Selecting lag order for VAR model with *weekly* seasonal data If this has been asked elsewhere, I apologize - I've looked around and while there is lots of discussion about selecting lag order for VAR models, I haven't found anything addressing my specific question.
It seems that with VAR models there is a consensus that selecting a lag order to match the data's seasonality is usually appropriate (so lag=4 for quarterly data, 12 for monthly data). I am using weekly time series data that exhibits strong seasonality, so based on this point I suppose I could set the lag order to 52 - but  my instinct is that this would be absolutely ridiculous, lead to over-fitting on the data, and not produce a reliable forecast.
I'm not going to pretend to be a PhD researcher or anything; I've just been relying on the VARselect function in R which recommends a lag based off of AIC (or other specified criteria). I have lag.max set to 10, and am using the lag recommended by AIC (lag=6). This seems reasonable to me, but I don't want to make a theoretical mistake by not using a lag that aligns with the data's seasonality and am just looking for some confirmation that this is appropriate.  Thanks!
 A: You can not set lags for VAR model based on frequency data, you should look at ACF and PACF to choose number of lags. Particularly in VAR model with multiple predictors, you need to look how many lags correlated with the other variables. After that you should experiment with many different choices of lags and other parameters and look at all accuracy measurements outcome as well at the plot, to choose the best model.
A: 
It seems that with VAR models there is a consensus that selecting a lag order to match the data's seasonality is usually appropriate (so lag=4 for quarterly data, 12 for monthly data).

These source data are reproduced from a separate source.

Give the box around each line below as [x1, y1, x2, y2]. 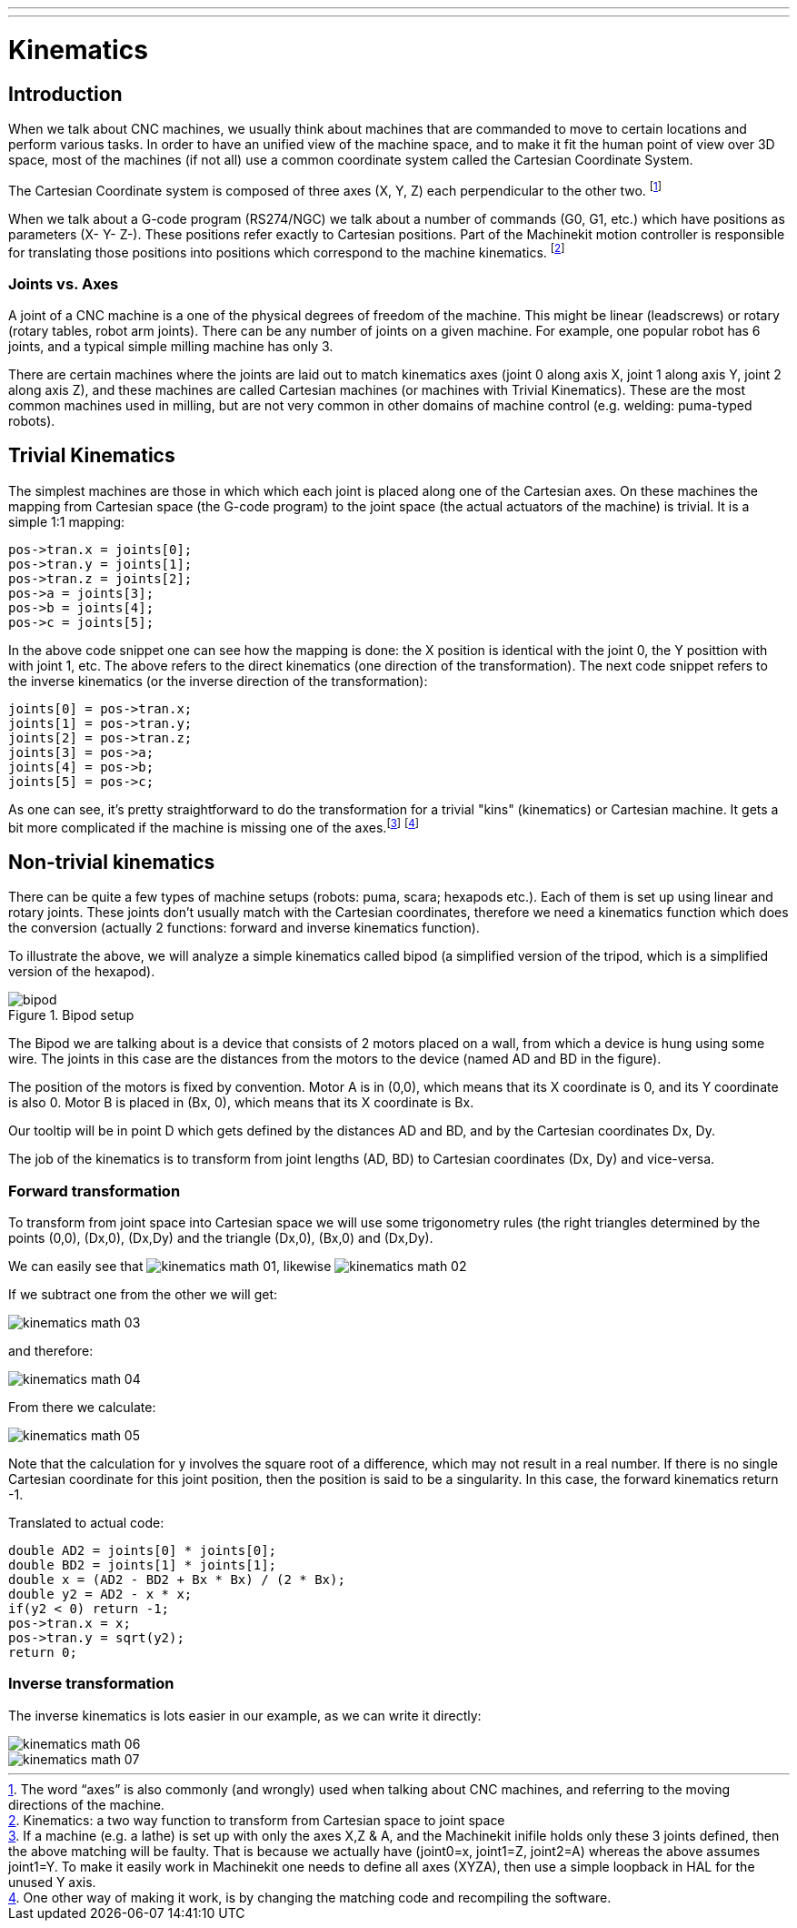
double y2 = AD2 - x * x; [8, 1587, 193, 1602]
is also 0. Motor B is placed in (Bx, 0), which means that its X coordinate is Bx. [8, 1095, 474, 1111]
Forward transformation [8, 1181, 181, 1200]
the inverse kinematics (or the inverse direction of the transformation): [8, 672, 428, 689]
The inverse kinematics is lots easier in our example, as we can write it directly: [8, 1707, 482, 1723]
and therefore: [8, 1343, 94, 1359]
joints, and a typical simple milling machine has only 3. [8, 338, 334, 354]
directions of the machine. [8, 1796, 164, 1812]
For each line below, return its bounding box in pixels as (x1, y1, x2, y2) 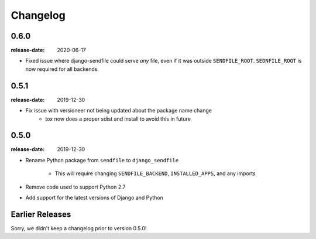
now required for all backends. (25, 65, 99, 73)
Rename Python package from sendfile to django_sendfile (25, 156, 179, 163)
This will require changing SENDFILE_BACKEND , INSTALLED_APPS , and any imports (54, 170, 256, 177)
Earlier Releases (11, 209, 71, 219)
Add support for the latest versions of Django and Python (25, 194, 164, 201)
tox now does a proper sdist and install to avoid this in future (45, 115, 191, 122)
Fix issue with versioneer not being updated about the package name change (25, 107, 212, 114)
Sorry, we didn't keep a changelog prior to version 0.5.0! (11, 224, 147, 231)
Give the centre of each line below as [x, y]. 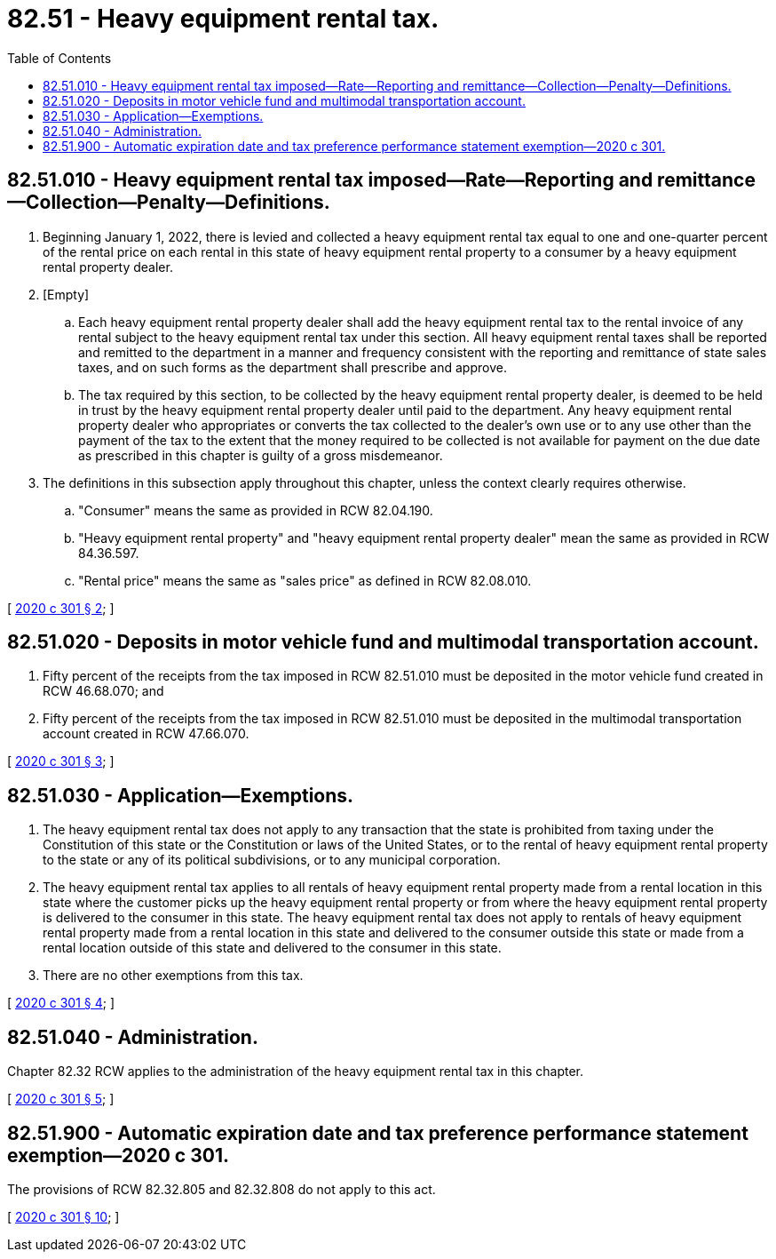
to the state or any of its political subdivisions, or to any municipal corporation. [272, 860]
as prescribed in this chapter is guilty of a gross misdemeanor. [261, 455]
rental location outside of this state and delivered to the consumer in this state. [272, 948]
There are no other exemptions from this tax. [173, 976]
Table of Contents [59, 58]
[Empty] [66, 294]
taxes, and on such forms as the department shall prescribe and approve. [293, 367]
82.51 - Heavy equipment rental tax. [223, 19]
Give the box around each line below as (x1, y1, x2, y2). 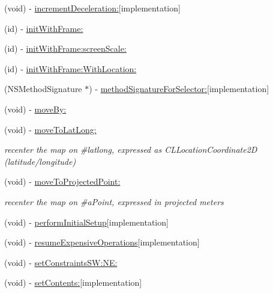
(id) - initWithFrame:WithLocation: (4, 62, 137, 75)
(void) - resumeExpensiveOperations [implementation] (4, 236, 200, 248)
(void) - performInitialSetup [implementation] (4, 215, 169, 228)
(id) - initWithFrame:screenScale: (4, 42, 127, 55)
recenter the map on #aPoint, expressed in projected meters (4, 195, 224, 208)
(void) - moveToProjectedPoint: (4, 175, 121, 188)
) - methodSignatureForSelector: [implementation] (89, 82, 269, 95)
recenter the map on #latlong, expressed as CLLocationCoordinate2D (4, 143, 257, 156)
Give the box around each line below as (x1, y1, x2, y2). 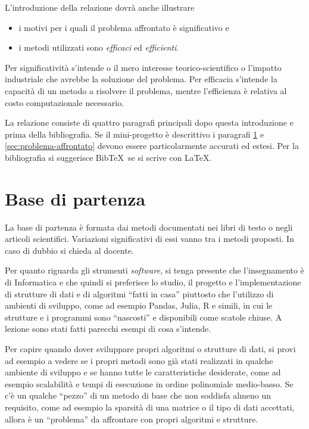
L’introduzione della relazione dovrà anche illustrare (5, 1, 195, 13)
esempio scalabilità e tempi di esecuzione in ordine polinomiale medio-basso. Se (5, 377, 294, 390)
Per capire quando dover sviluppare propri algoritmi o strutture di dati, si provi (5, 343, 296, 355)
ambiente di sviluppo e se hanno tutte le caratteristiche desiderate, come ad (5, 366, 281, 378)
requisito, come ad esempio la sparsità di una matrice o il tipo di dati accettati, (5, 400, 295, 413)
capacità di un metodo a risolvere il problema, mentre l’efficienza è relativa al (5, 84, 287, 97)
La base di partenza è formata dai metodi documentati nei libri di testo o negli (5, 220, 293, 233)
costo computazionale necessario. (5, 96, 124, 108)
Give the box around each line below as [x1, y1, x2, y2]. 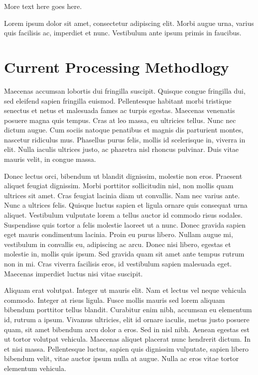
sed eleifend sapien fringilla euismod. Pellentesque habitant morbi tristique [4, 95, 232, 106]
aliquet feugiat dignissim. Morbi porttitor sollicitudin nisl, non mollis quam [4, 180, 234, 191]
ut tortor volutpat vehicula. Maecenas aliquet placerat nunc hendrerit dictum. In [4, 334, 251, 344]
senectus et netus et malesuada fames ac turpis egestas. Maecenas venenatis [4, 105, 235, 116]
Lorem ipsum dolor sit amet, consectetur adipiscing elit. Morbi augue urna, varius [4, 17, 254, 28]
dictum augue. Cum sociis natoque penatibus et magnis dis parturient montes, [4, 125, 244, 135]
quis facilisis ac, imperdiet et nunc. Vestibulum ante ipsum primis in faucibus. [4, 27, 242, 38]
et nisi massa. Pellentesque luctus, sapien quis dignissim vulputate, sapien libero [4, 343, 249, 354]
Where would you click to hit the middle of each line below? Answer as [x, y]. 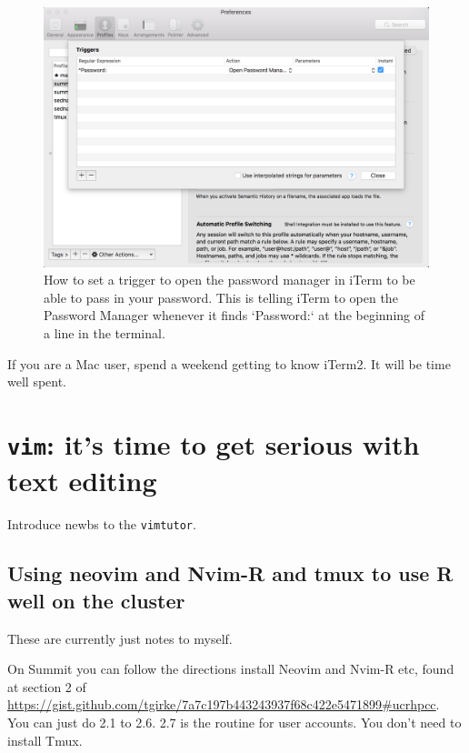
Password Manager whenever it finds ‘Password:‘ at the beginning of [234, 315]
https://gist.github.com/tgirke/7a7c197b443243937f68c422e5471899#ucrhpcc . [224, 704]
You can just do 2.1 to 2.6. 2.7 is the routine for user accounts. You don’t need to [234, 722]
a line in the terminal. [105, 333]
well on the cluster [96, 600]
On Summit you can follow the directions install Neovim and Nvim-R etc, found [231, 669]
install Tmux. [45, 740]
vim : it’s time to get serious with [214, 444]
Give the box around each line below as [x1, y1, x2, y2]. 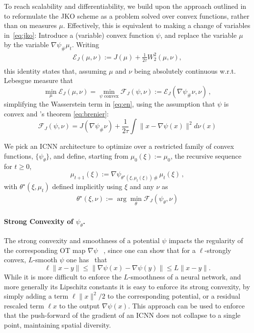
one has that [66, 254, 107, 265]
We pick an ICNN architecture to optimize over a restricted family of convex [4, 141, 234, 151]
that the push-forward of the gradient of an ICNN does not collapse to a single [4, 310, 241, 320]
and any [129, 181, 154, 191]
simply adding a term [4, 291, 69, 301]
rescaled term [4, 300, 44, 310]
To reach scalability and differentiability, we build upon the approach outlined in [4, 1, 247, 11]
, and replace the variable [160, 29, 237, 40]
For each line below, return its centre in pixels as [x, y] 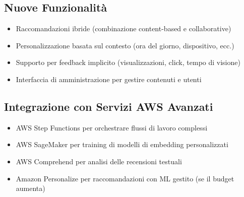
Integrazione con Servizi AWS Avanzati [109, 106]
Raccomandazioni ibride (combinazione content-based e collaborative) [124, 28]
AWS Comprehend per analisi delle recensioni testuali [99, 161]
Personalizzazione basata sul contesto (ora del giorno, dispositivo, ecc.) [125, 45]
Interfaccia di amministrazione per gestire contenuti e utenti [109, 79]
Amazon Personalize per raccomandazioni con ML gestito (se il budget [125, 178]
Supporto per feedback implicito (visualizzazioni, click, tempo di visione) [128, 62]
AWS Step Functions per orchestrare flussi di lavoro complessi [112, 127]

There's no such consensus, and seasonality should not be dealt with by autoregression. If you have seasonal trends/patterns, you should deal with this by detrending. Specifically, you need to include a term for time of year. If you have seasonal sales data, a good regression to run might be something like lm(x ~ predictors + autoregression + sincosn(day/365.24)). Here, sincosn denotes an n-th order trigonometric polynomial (sometimes called a Fourier series), i.e.:
sin(θ) + cos(θ) + sin(2*θ) + cos(2*θ) + ... sin(n*θ) + cos(n*θ)
You can determine an appropriate order for n by using AIC (or AICc, which fixes a rather large small-sample bias for AIC).
I suggest reading more on time series analysis here, or better yet looking through the documentation for the R package Prophet.